Now it's finally time for the final part of this guide and the final part of creating our language. Although you'll probably notice you'll go back and change many of the previous parts as time progresses, sometimes a new great idea will pop up, or an existing idea will turn out to work badly with another.

But right now it's time to get our vocabulary together, because what's a language without words? This step may be very enjoyable to you, or it may be very tedious. Either way it's a necessary step, but it's relatively small in comparison to setting up the grammar rules or figuring out the sounds of your language. So don't worry, it's almost over.

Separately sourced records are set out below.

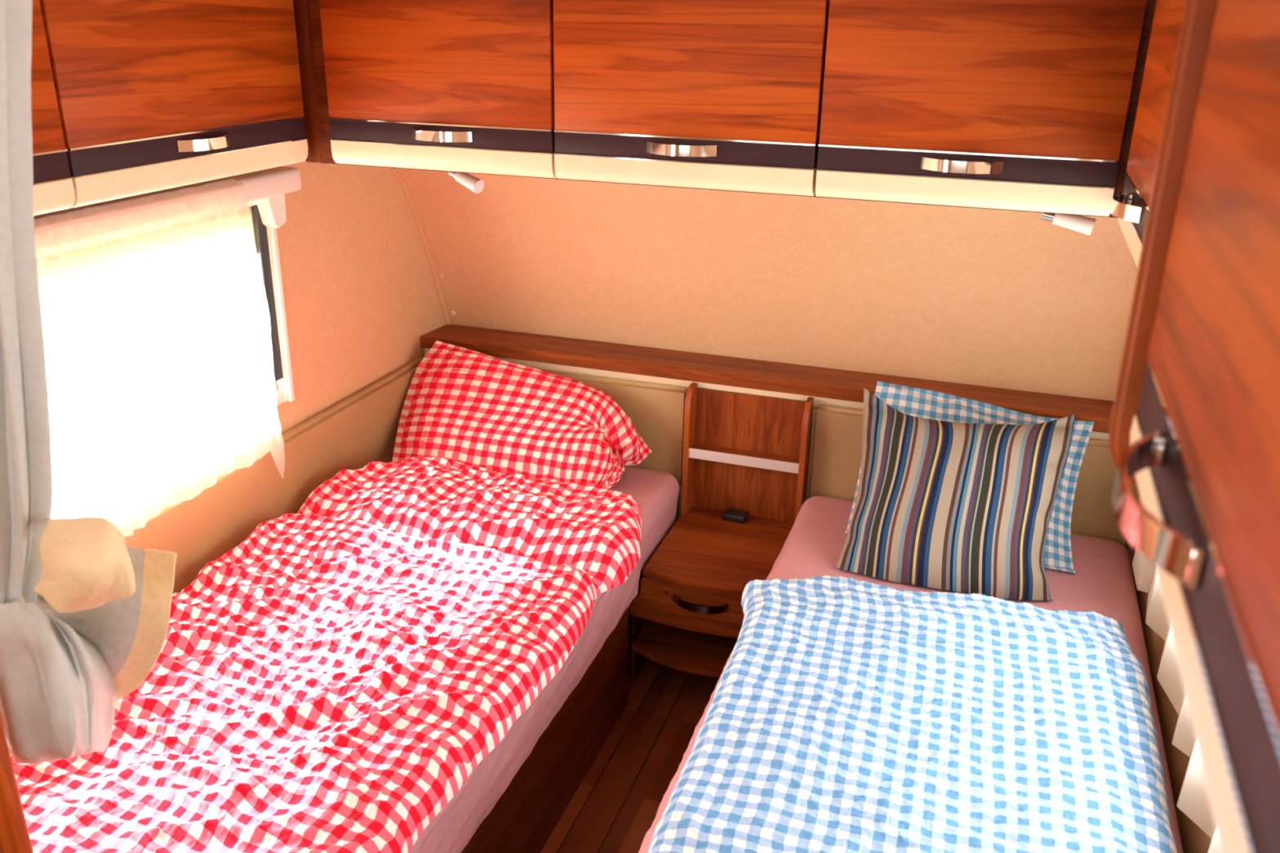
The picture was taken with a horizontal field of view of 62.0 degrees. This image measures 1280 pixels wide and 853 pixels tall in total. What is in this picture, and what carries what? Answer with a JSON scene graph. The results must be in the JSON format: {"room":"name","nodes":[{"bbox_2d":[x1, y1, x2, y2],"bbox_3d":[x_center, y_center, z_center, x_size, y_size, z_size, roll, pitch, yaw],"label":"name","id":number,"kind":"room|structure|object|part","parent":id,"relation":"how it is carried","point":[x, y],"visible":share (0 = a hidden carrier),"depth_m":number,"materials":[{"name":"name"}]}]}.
{"room":"camper van bedroom","nodes":[
{"label":"camper van bedroom","id":0,"kind":"room"},
{"bbox_2d":[275,160,445,434],"bbox_3d":[-1.493,0.423,1.221,0.035,1.970,5.300,8,22,17],"label":"wall","id":1,"kind":"structure","parent":0,"point":[360,292],"depth_m":2.97,"materials":[{"name":"beige paint"}]},
{"bbox_2d":[0,715,33,852],"bbox_3d":[-1.093,0.755,1.584,0.592,1.100,0.024,8,22,17],"label":"trim","id":2,"kind":"structure","parent":1,"relation":"attached to","point":[15,837],"depth_m":1.38,"materials":[{"name":"brown wood"}]},
{"bbox_2d":[31,0,75,215],"bbox_3d":[-1.124,-0.464,1.408,0.307,0.442,0.628,8,22,17],"label":"locker","id":3,"kind":"object","parent":1,"relation":"attached to","point":[53,186],"visible":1,"depth_m":1.65,"materials":[{"name":"brown wood"}]},
{"bbox_3d":[-1.024,-0.451,1.376,0.032,0.249,0.622,8,22,17],"label":"door","id":4,"kind":"part","parent":3,"relation":"part of","materials":[{"name":"brown wood"}]},
{"bbox_2d":[33,166,301,405],"bbox_3d":[-1.107,-0.121,2.075,0.105,0.584,1.428,8,22,17],"label":"window","id":5,"kind":"structure","parent":1,"relation":"in","point":[264,191],"depth_m":2.56,"materials":[{"name":"white plastic"}]},
{"bbox_2d":[34,178,284,537],"bbox_3d":[-1.074,-0.011,1.990,0.040,0.740,1.223,8,22,17],"label":"window blind","id":6,"kind":"object","parent":5,"relation":"hanging from","point":[156,317],"visible":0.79,"depth_m":2.18,"materials":[{"name":"white fabric"}]},
{"bbox_2d":[248,206,255,243],"bbox_3d":[-1.117,-0.285,2.021,0.006,0.145,1.234,8,22,17],"label":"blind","id":7,"kind":"object","parent":5,"relation":"attached to","point":[252,209],"depth_m":2.53,"materials":[{"name":"fabric"}]},
{"bbox_3d":[-1.116,-0.105,2.090,0.022,0.542,1.310,8,22,17],"label":"frame","id":8,"kind":"part","parent":5,"relation":"part of","materials":[{"name":"white plastic"}]},
{"bbox_3d":[-1.099,-0.086,2.092,0.014,0.506,1.286,8,22,17],"label":"blind rail","id":9,"kind":"part","parent":5,"relation":"part of","materials":[{"name":"white plastic"}]},
{"bbox_2d":[39,0,307,209],"bbox_3d":[-0.916,-0.682,1.974,0.307,0.442,0.655,8,22,17],"label":"locker","id":10,"kind":"object","parent":1,"relation":"attached to","point":[153,95],"visible":0.93,"depth_m":1.88,"materials":[{"name":"brown wood"}]},
{"bbox_3d":[-0.794,-0.525,1.970,0.033,0.020,0.138,8,22,17],"label":"handle","id":11,"kind":"part","parent":10,"relation":"part of","materials":[{"name":"silver metal"}]},
{"bbox_2d":[124,357,422,593],"bbox_3d":[-1.019,0.307,2.552,0.038,0.390,2.036,8,22,17],"label":"panel","id":12,"kind":"object","parent":1,"relation":"attached to","point":[361,429],"visible":0.14,"depth_m":2.74,"materials":[{"name":"beige"}]},
{"bbox_2d":[390,167,450,324],"bbox_3d":[-0.702,-0.609,3.213,0.016,0.748,0.452,8,22,17],"label":"trim","id":13,"kind":"structure","parent":1,"relation":"attached to","point":[395,171],"depth_m":3.32,"materials":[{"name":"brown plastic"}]},
{"bbox_2d":[540,608,719,852],"bbox_3d":[-0.461,1.500,1.258,2.280,0.030,5.300,8,22,17],"label":"floor","id":14,"kind":"structure","parent":0,"point":[613,809],"depth_m":2.80,"materials":[{"name":"brown wood"}]},
{"bbox_2d":[460,604,629,852],"bbox_3d":[-0.702,0.838,2.396,0.866,0.365,1.605,8,22,17],"label":"bed base","id":15,"kind":"object","parent":14,"relation":"on","point":[523,819],"visible":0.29,"depth_m":2.56,"materials":[{"name":"brown wood"}]},
{"bbox_2d":[408,465,679,852],"bbox_3d":[-0.583,0.497,2.482,0.869,0.191,2.005,8,22,17],"label":"mattress","id":16,"kind":"object","parent":15,"relation":"on","point":[656,493],"visible":0.15,"depth_m":2.33,"materials":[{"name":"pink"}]},
{"bbox_2d":[9,456,642,852],"bbox_3d":[-0.613,0.409,2.248,0.900,0.143,1.617,8,22,17],"label":"duvet","id":17,"kind":"object","parent":16,"relation":"on","point":[331,681],"visible":0.93,"depth_m":2.07,"materials":[{"name":"red fabric"}]},
{"bbox_2d":[391,340,652,488],"bbox_3d":[-0.361,-0.025,3.102,0.772,0.305,0.345,8,22,17],"label":"pillow","id":18,"kind":"object","parent":16,"relation":"on","point":[470,407],"visible":0.91,"depth_m":3.06,"materials":[{"name":"red fabric"}]},
{"bbox_2d":[629,382,813,682],"bbox_3d":[0.226,0.351,3.021,0.422,0.806,0.494,8,22,17],"label":"nightstand","id":19,"kind":"object","parent":14,"relation":"on","point":[750,453],"visible":0.81,"depth_m":3.08,"materials":[{"name":"brown wood"}]},
{"bbox_2d":[631,620,737,677],"bbox_3d":[0.223,0.592,3.129,0.396,0.018,0.470,8,22,17],"label":"shelf","id":20,"kind":"object","parent":19,"relation":"attached to","point":[690,651],"depth_m":3.01,"materials":[{"name":"brown wood"}]},
{"bbox_3d":[0.155,0.513,2.868,0.386,0.070,0.042,8,22,17],"label":"drawer","id":21,"kind":"part","parent":19,"relation":"part of","materials":[{"name":"brown wood"}]},
{"bbox_3d":[0.147,0.070,3.178,0.016,0.401,0.078,8,22,17],"label":"panel","id":22,"kind":"part","parent":19,"relation":"part of","materials":[{"name":"brown wood"}]},
{"bbox_3d":[0.174,0.458,2.855,0.359,0.042,0.018,8,22,17],"label":"rail","id":23,"kind":"part","parent":19,"relation":"part of","materials":[{"name":"brown wood"}]},
{"bbox_3d":[0.158,0.477,2.836,0.154,0.020,0.037,8,22,17],"label":"drawer handle","id":24,"kind":"part","parent":19,"relation":"part of","materials":[{"name":"brown metal"}]},
{"bbox_2d":[722,507,748,523],"bbox_3d":[0.285,0.266,3.189,0.070,0.022,0.050,8,22,17],"label":"box","id":25,"kind":"object","parent":19,"relation":"on","point":[729,514],"visible":1,"depth_m":3.17,"materials":[{"name":"black plastic"}]},
{"bbox_2d":[690,442,799,463],"bbox_3d":[0.310,0.088,3.124,0.328,0.018,0.056,8,22,17],"label":"niche shelf","id":26,"kind":"object","parent":19,"relation":"attached to","point":[723,452],"depth_m":3.12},
{"bbox_3d":[0.321,0.086,3.158,0.328,0.382,0.012,8,22,17],"label":"panel","id":27,"kind":"part","parent":19,"relation":"part of","materials":[{"name":"brown wood"}]},
{"bbox_3d":[0.473,0.116,3.076,0.016,0.401,0.078,8,22,17],"label":"panel","id":28,"kind":"part","parent":19,"relation":"part of","materials":[{"name":"brown wood"}]},
{"bbox_2d":[423,347,1142,608],"bbox_3d":[0.333,0.264,3.238,2.172,0.814,0.017,8,22,17],"label":"panel","id":29,"kind":"object","parent":14,"relation":"on","point":[646,379],"visible":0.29,"depth_m":3.16,"materials":[{"name":"beige wood"}]},
{"bbox_2d":[535,368,687,484],"bbox_3d":[-0.259,-0.024,3.317,0.850,0.312,0.028,8,22,17],"label":"headboard","id":30,"kind":"object","parent":29,"relation":"attached to","point":[656,411],"visible":0.3,"depth_m":3.20,"materials":[{"name":"beige"}]},
{"bbox_2d":[805,404,1140,549],"bbox_3d":[0.906,0.139,2.952,0.878,0.312,0.028,8,22,17],"label":"headboard","id":31,"kind":"object","parent":29,"relation":"attached to","point":[835,459],"visible":0.32,"depth_m":3.00,"materials":[{"name":"beige"}]},
{"bbox_3d":[0.514,1.008,2.015,0.906,0.365,1.605,8,22,17],"label":"bed base","id":32,"kind":"object","parent":14,"relation":"on","visible":0},
{"bbox_2d":[638,495,1183,852],"bbox_3d":[0.561,0.658,2.124,0.890,0.194,2.005,8,22,17],"label":"mattress","id":33,"kind":"object","parent":32,"relation":"on","point":[1103,584],"visible":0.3,"depth_m":2.62,"materials":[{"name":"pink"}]},
{"bbox_2d":[648,575,1177,852],"bbox_3d":[0.462,0.613,1.831,0.863,0.102,1.440,8,22,17],"label":"duvet","id":34,"kind":"object","parent":33,"relation":"on","point":[844,715],"visible":1,"depth_m":1.90,"materials":[{"name":"blue fabric"}]},
{"bbox_2d":[834,387,1075,601],"bbox_3d":[0.772,0.162,2.615,0.521,0.374,0.345,8,22,17],"label":"cushion","id":35,"kind":"object","parent":33,"relation":"on","point":[957,507],"visible":1,"depth_m":2.55,"materials":[{"name":"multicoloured fabric"}]},
{"bbox_2d":[844,381,1094,573],"bbox_3d":[0.854,0.117,2.766,0.577,0.350,0.276,8,22,17],"label":"pillow","id":36,"kind":"object","parent":33,"relation":"on","point":[910,401],"visible":0.26,"depth_m":2.78,"materials":[{"name":"blue fabric"}]},
{"bbox_2d":[396,168,1137,401],"bbox_3d":[0.293,-0.205,2.901,2.180,1.970,0.750,8,22,17],"label":"wall","id":37,"kind":"structure","parent":0,"point":[1002,299],"depth_m":3.00,"materials":[{"name":"beige paint"}]},
{"bbox_2d":[293,0,326,164],"bbox_3d":[-0.695,-0.783,2.245,0.052,0.444,0.034,8,22,17],"label":"trim","id":38,"kind":"structure","parent":37,"relation":"attached to","point":[301,7],"depth_m":2.25,"materials":[{"name":"brown wood"}]},
{"bbox_2d":[308,0,559,179],"bbox_3d":[-0.370,-0.789,2.272,0.554,0.442,0.432,8,22,17],"label":"locker","id":39,"kind":"object","parent":37,"relation":"attached to","point":[452,86],"visible":0.91,"depth_m":2.12,"materials":[{"name":"brown wood"}]},
{"bbox_3d":[-0.404,-0.731,2.117,0.504,0.249,0.032,8,22,17],"label":"door","id":40,"kind":"part","parent":39,"relation":"part of","materials":[{"name":"brown wood"}]},
{"bbox_3d":[-0.406,-0.584,2.139,0.138,0.020,0.033,8,22,17],"label":"handle","id":41,"kind":"part","parent":39,"relation":"part of","materials":[{"name":"silver metal"}]},
{"bbox_2d":[448,171,484,193],"bbox_3d":[-0.381,-0.539,2.321,0.086,0.056,0.031,14,25,30],"label":"light","id":42,"kind":"object","parent":39,"relation":"attached to","point":[473,184],"visible":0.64,"depth_m":2.31,"materials":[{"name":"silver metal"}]},
{"bbox_2d":[553,0,829,196],"bbox_3d":[0.136,-0.718,2.114,0.516,0.442,0.432,8,22,17],"label":"locker","id":43,"kind":"object","parent":37,"relation":"attached to","point":[713,95],"visible":1,"depth_m":1.96,"materials":[{"name":"brown wood"}]},
{"bbox_3d":[0.073,-0.517,1.989,0.138,0.020,0.033,8,22,17],"label":"handle","id":44,"kind":"part","parent":43,"relation":"part of","materials":[{"name":"silver metal"}]},
{"bbox_2d":[420,324,1114,433],"bbox_3d":[0.363,-0.141,3.153,2.178,0.070,0.191,8,22,17],"label":"shelf","id":45,"kind":"object","parent":37,"relation":"attached to","point":[788,378],"visible":0.65,"depth_m":3.13,"materials":[{"name":"brown wood"}]},
{"bbox_2d":[815,0,1156,217],"bbox_3d":[0.636,-0.648,1.957,0.540,0.442,0.432,8,22,17],"label":"locker","id":46,"kind":"object","parent":37,"relation":"attached to","point":[1020,105],"visible":1,"depth_m":1.81,"materials":[{"name":"brown wood"}]},
{"bbox_3d":[0.554,-0.450,1.838,0.138,0.020,0.033,8,22,17],"label":"handle","id":47,"kind":"part","parent":46,"relation":"part of","materials":[{"name":"silver metal"}]},
{"bbox_2d":[1041,213,1096,235],"bbox_3d":[0.788,-0.381,1.960,0.093,0.050,0.031,10,23,21],"label":"light","id":48,"kind":"object","parent":46,"relation":"attached to","point":[1084,224],"visible":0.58,"depth_m":1.95,"materials":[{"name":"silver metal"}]},
{"bbox_3d":[-0.429,-0.362,0.528,2.280,0.030,5.300,8,22,17],"label":"ceiling","id":49,"kind":"structure","parent":0,"visible":0},
{"bbox_2d":[0,0,177,764],"bbox_3d":[-0.794,-0.032,1.307,0.356,1.245,0.188,2,21,2],"label":"curtain","id":50,"kind":"object","parent":49,"relation":"hanging from","point":[85,613],"visible":1,"depth_m":1.36,"materials":[{"name":"grey fabric"}]},
{"bbox_3d":[0.602,0.716,0.565,0.035,1.970,5.300,8,22,17],"label":"wall","id":51,"kind":"structure","parent":0,"visible":0},
{"bbox_2d":[1110,0,1186,268],"bbox_3d":[0.772,-0.374,1.263,0.332,0.442,1.025,8,22,17],"label":"locker","id":52,"kind":"object","parent":51,"relation":"attached to","point":[1131,207],"visible":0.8,"depth_m":1.44,"materials":[{"name":"brown wood"}]},
{"bbox_3d":[0.670,-0.304,1.472,0.033,0.020,0.138,8,22,17],"label":"handle","id":53,"kind":"part","parent":52,"relation":"part of","materials":[{"name":"silver metal"}]},
{"bbox_3d":[0.642,-0.372,1.249,0.032,0.249,0.829,8,22,17],"label":"door","id":54,"kind":"part","parent":52,"relation":"part of","materials":[{"name":"brown wood"}]},
{"bbox_2d":[1130,546,1212,852],"bbox_3d":[1.023,0.578,1.964,0.032,0.380,1.936,8,22,17],"label":"panel","id":55,"kind":"object","parent":51,"relation":"attached to","point":[1193,839],"visible":0.09,"depth_m":2.09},
{"bbox_2d":[1109,0,1279,852],"bbox_3d":[0.414,-0.024,0.375,0.397,0.457,0.747,8,22,17],"label":"locker","id":56,"kind":"object","parent":51,"relation":"attached to","point":[1195,421],"visible":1,"depth_m":0.53,"materials":[{"name":"brown wood"}]},
{"bbox_3d":[0.278,0.038,0.581,0.033,0.020,0.167,8,22,17],"label":"handle","id":57,"kind":"part","parent":56,"relation":"part of","materials":[{"name":"silver metal"}]},
{"bbox_3d":[0.540,-0.147,0.694,0.381,0.457,0.018,8,22,17],"label":"panel","id":58,"kind":"part","parent":56,"relation":"part of","materials":[{"name":"brown wood"}]},
{"bbox_3d":[0.267,-0.047,0.402,0.032,0.249,0.709,8,22,17],"label":"door","id":59,"kind":"part","parent":56,"relation":"part of","materials":[{"name":"brown wood"}]},
{"bbox_3d":[0.998,0.191,1.661,0.066,0.752,1.522,8,22,17],"label":"window","id":60,"kind":"structure","parent":51,"relation":"in","visible":0},
{"bbox_2d":[1132,548,1220,852],"bbox_3d":[0.963,0.188,1.724,0.066,0.800,1.380,8,22,17],"label":"sheer curtain","id":61,"kind":"object","parent":60,"relation":"hanging from","point":[1193,801],"visible":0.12,"depth_m":1.95,"materials":[{"name":"white fabric"}]}
]}

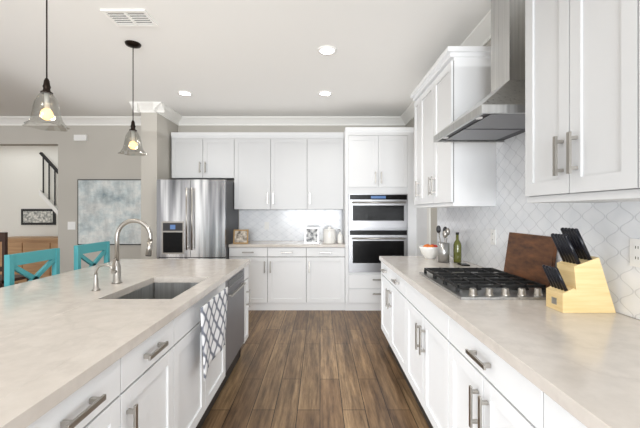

Besides vocabulary, this final part also covers some extra bits. They're unnecessary for language creation, but if you want to take your language to another level, they're good ways to do it, but more on that later.

How many words

Before you start writing down all the words in your own language, it's a good idea to have a rough estimation of how many words you need. Part of the answer is based on what you need. If your language is meant for a novel or game, and the only spoken lines in your language are about war or love, then you probably only need a few hundred words.
The other part of the answer is related to how many words we use in our own lives, or, more specifically, how many words we need to know to be able to communicate at an adequate level.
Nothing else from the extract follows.